[Start of section]

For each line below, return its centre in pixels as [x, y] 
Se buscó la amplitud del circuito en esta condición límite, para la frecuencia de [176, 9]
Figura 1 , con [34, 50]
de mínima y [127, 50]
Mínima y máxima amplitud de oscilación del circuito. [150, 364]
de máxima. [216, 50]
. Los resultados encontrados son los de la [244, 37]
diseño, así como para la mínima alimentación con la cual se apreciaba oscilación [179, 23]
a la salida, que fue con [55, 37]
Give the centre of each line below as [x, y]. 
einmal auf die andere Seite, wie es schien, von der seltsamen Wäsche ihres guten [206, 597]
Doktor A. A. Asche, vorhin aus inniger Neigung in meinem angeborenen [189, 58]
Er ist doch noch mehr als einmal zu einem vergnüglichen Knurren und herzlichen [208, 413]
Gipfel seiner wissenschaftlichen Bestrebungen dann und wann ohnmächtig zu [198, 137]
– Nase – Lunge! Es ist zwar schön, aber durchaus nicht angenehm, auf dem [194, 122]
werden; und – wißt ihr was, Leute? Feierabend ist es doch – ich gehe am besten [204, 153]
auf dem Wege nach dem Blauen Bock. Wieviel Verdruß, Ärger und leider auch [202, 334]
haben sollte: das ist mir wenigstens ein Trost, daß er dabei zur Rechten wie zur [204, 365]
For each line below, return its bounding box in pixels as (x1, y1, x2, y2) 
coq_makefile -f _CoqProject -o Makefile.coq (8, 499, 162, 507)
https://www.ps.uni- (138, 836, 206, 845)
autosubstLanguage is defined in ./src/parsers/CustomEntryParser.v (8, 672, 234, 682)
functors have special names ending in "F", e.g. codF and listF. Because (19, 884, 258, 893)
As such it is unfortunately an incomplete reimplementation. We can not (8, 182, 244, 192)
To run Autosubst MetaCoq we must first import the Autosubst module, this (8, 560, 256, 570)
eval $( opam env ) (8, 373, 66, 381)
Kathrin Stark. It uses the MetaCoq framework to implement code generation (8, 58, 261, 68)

[End of section]
[Start of section]

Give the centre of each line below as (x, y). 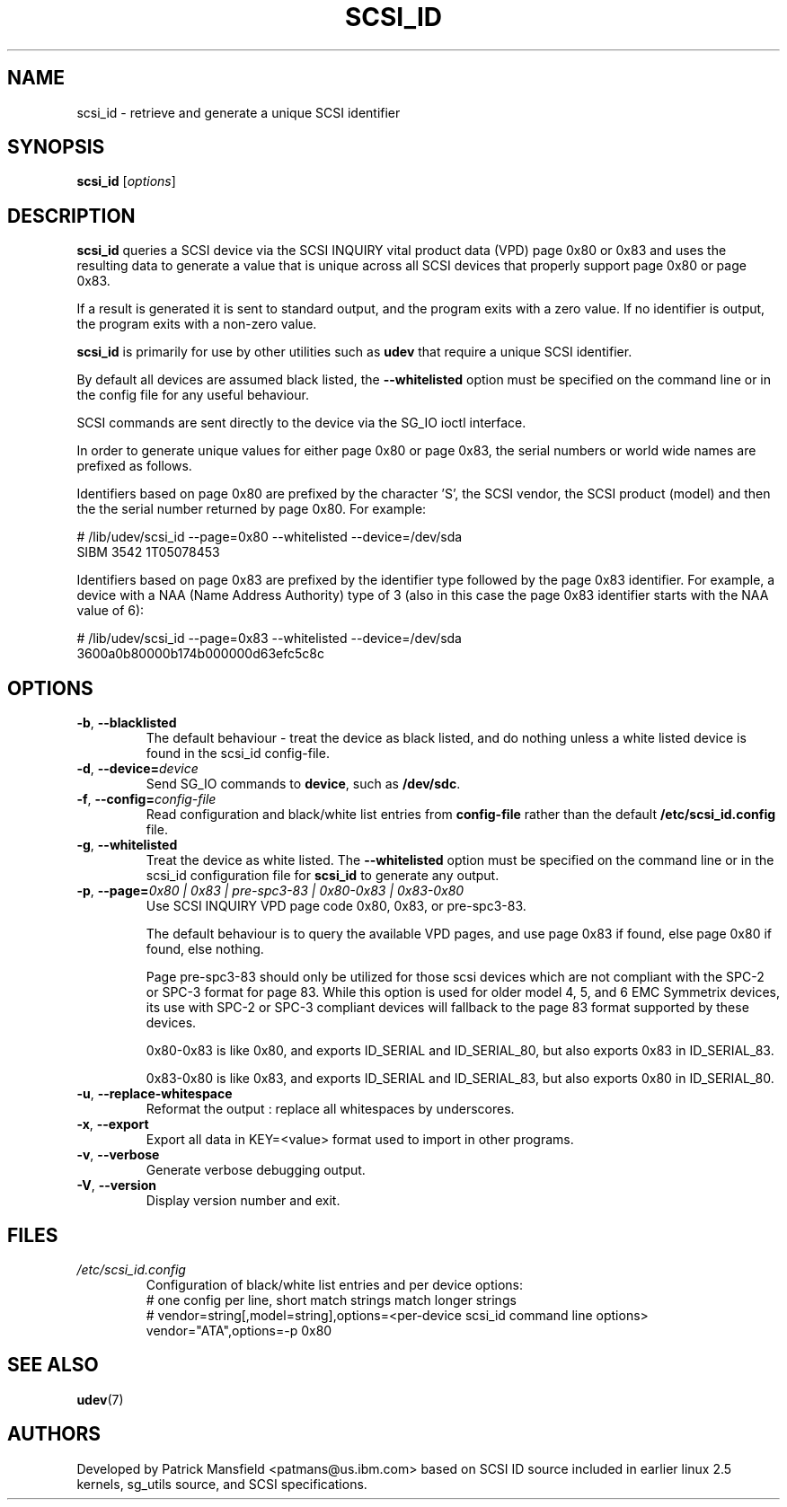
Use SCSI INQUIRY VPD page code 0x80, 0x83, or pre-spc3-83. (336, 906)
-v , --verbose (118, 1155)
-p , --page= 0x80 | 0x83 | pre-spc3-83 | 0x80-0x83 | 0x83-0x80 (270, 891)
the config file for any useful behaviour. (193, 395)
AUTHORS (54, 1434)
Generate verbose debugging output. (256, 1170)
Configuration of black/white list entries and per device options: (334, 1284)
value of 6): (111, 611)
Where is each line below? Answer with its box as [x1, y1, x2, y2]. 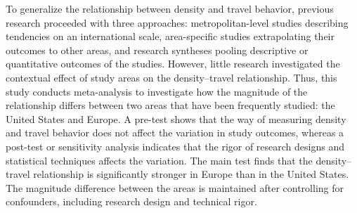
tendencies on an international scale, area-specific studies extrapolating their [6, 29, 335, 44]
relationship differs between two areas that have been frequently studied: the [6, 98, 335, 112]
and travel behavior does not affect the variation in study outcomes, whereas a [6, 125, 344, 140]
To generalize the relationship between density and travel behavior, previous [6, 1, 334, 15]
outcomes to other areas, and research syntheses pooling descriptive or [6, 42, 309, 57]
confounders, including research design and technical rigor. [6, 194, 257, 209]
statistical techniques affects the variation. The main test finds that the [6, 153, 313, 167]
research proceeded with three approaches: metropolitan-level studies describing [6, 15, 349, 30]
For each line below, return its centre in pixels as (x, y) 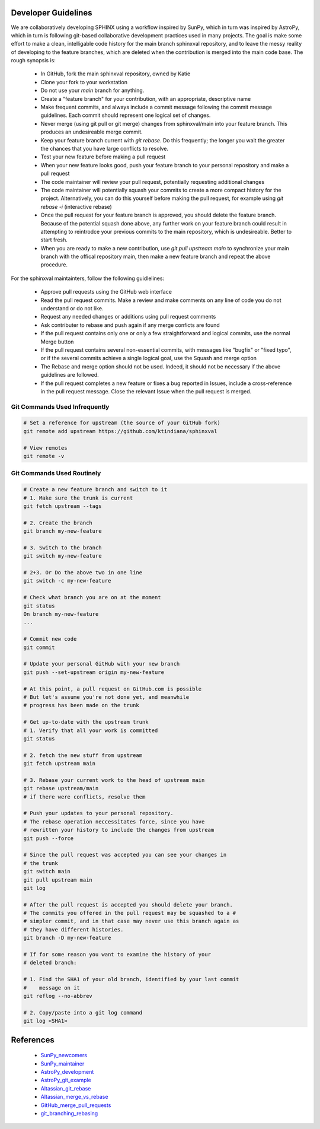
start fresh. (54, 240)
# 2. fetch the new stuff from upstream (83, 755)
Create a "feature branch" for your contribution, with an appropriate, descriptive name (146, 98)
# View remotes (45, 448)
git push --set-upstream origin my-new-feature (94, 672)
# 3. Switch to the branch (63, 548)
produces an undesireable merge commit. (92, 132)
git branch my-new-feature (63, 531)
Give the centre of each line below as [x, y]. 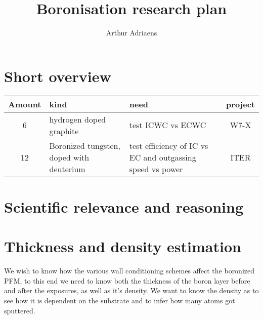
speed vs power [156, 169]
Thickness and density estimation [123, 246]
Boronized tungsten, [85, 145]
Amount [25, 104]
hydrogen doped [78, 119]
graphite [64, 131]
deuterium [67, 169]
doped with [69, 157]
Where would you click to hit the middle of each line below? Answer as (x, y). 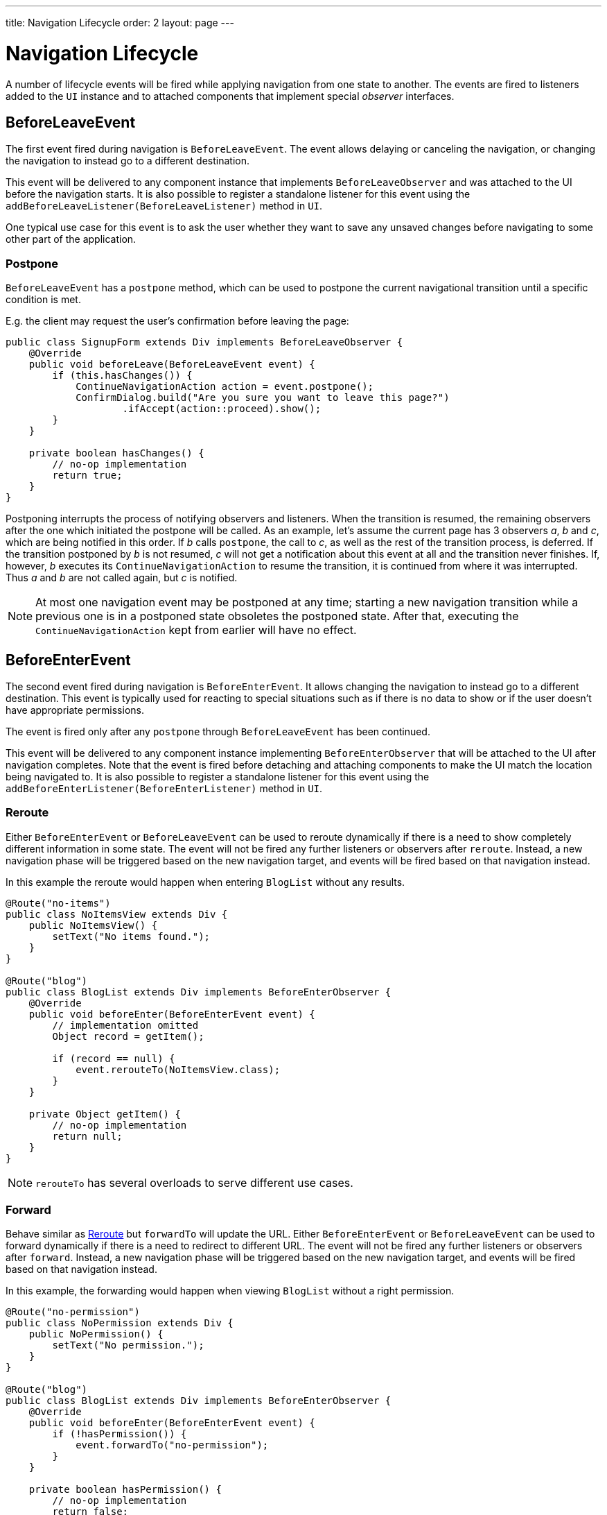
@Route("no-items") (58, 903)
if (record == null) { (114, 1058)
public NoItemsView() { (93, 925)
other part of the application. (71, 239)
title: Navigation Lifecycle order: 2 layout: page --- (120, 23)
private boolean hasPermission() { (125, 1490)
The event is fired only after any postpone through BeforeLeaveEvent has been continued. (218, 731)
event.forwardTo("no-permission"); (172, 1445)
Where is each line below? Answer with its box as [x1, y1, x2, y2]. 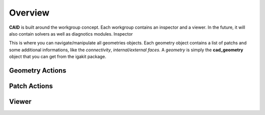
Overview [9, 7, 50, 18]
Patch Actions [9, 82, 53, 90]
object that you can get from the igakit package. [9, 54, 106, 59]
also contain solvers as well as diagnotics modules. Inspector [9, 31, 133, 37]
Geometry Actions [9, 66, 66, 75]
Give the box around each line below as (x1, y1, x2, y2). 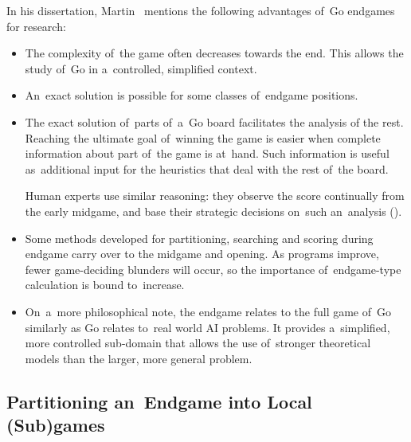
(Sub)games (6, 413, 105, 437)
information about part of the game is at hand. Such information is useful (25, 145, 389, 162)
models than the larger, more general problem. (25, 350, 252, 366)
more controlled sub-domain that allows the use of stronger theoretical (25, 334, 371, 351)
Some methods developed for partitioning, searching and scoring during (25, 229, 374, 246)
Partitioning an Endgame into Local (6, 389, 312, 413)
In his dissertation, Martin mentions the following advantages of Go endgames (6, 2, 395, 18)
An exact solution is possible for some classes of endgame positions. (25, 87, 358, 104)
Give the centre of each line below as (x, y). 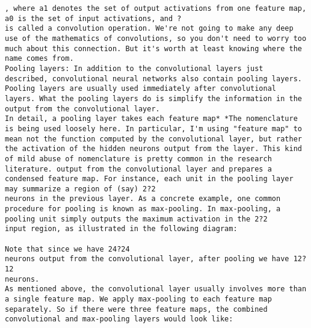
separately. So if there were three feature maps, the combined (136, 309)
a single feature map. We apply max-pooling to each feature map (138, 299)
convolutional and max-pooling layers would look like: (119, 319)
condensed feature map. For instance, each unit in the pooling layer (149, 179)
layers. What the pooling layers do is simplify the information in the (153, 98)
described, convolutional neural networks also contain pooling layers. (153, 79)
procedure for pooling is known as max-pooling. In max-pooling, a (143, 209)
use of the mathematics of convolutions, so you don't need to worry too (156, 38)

[End of section]

_Exercise_:
The listing above holds a line with "pixels as [x, y]" and a line with "auf dem Wege". Print the stretch from the first through the second, exactly and alone.

_Answer to the exercise_:
For each line below, return its centre in pixels as [x, y] 
Se buscó la amplitud del circuito en esta condición límite, para la frecuencia de [176, 9]
Figura 1 , con [34, 50]
de mínima y [127, 50]
Mínima y máxima amplitud de oscilación del circuito. [150, 364]
de máxima. [216, 50]
. Los resultados encontrados son los de la [244, 37]
diseño, así como para la mínima alimentación con la cual se apreciaba oscilación [179, 23]
a la salida, que fue con [55, 37]
Give the centre of each line below as [x, y]. 
einmal auf die andere Seite, wie es schien, von der seltsamen Wäsche ihres guten [206, 597]
Doktor A. A. Asche, vorhin aus inniger Neigung in meinem angeborenen [189, 58]
Er ist doch noch mehr als einmal zu einem vergnüglichen Knurren und herzlichen [208, 413]
Gipfel seiner wissenschaftlichen Bestrebungen dann und wann ohnmächtig zu [198, 137]
– Nase – Lunge! Es ist zwar schön, aber durchaus nicht angenehm, auf dem [194, 122]
werden; und – wißt ihr was, Leute? Feierabend ist es doch – ich gehe am besten [204, 153]
auf dem Wege nach dem Blauen Bock. Wieviel Verdruß, Ärger und leider auch [202, 334]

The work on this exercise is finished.